[WHAT TO DO]
Return all of the entries below, word for word. Omit each picture.

Stored items:
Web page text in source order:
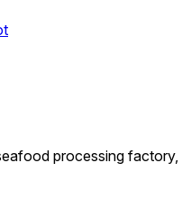
processing
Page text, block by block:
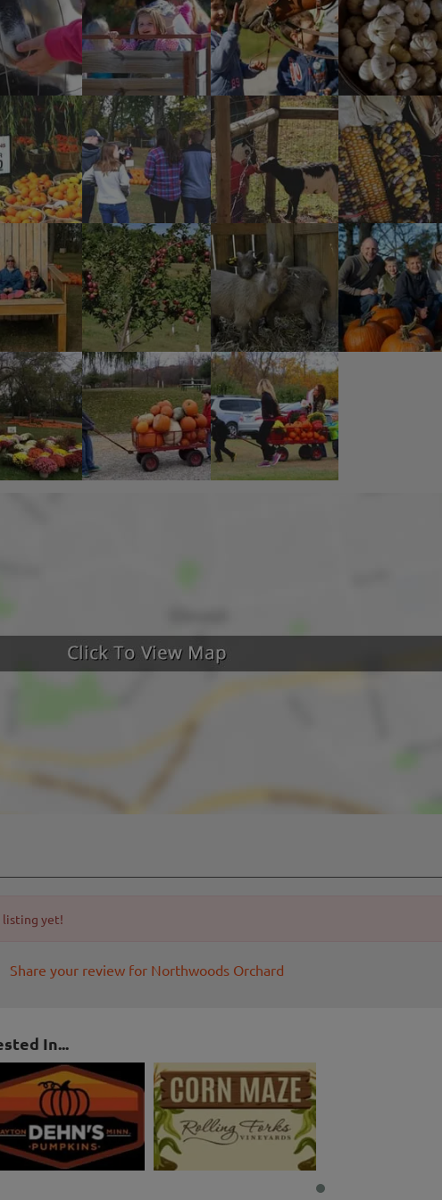
listing yet!
Share your review for Northwoods Orchard
In...
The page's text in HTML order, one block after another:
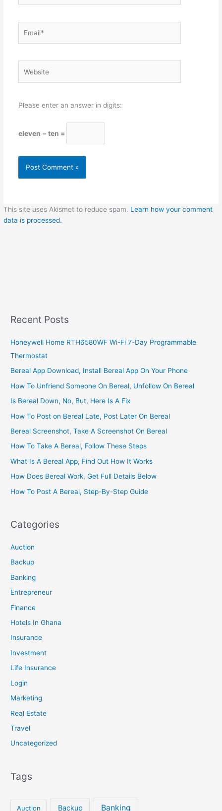
Please enter an answer in digits:
eleven − ten =
This site uses Akismet to reduce spam. Learn how your comment
data is processed.
Recent Posts
Honeywell Home RTH6580WF Wi-Fi 7-Day Programmable
Thermostat
Bereal App Download, Install Bereal App On Your Phone
How To Unfriend Someone On Bereal, Unfollow On Bereal
Is Bereal Down, No, But, Here Is A Fix
How To Post on Bereal Late, Post Later On Bereal
Bereal Screenshot, Take A Screenshot On Bereal
How To Take A Bereal, Follow These Steps
What Is A Bereal App, Find Out How It Works
How Does Bereal Work, Get Full Details Below
How To Post A Bereal, Step-By-Step Guide
Categories
Auction
Backup
Banking
Entrepreneur
Finance
Hotels In Ghana
Insurance
Investment
Life Insurance
Login
Marketing
Real Estate
Travel
Uncategorized
Tags
Auction Backup Banking

[YOUR SOLUTION]
Web page text in source order:
processing
Page text, block by block:
listing yet!
Share your review for Northwoods Orchard
In...
The page's text in HTML order, one block after another:
Please enter an answer in digits:
eleven − ten =
This site uses Akismet to reduce spam. Learn how your comment
data is processed.
Recent Posts
Honeywell Home RTH6580WF Wi-Fi 7-Day Programmable
Thermostat
Bereal App Download, Install Bereal App On Your Phone
How To Unfriend Someone On Bereal, Unfollow On Bereal
Is Bereal Down, No, But, Here Is A Fix
How To Post on Bereal Late, Post Later On Bereal
Bereal Screenshot, Take A Screenshot On Bereal
How To Take A Bereal, Follow These Steps
What Is A Bereal App, Find Out How It Works
How Does Bereal Work, Get Full Details Below
How To Post A Bereal, Step-By-Step Guide
Categories
Auction
Backup
Banking
Entrepreneur
Finance
Hotels In Ghana
Insurance
Investment
Life Insurance
Login
Marketing
Real Estate
Travel
Uncategorized
Tags
Auction Backup Banking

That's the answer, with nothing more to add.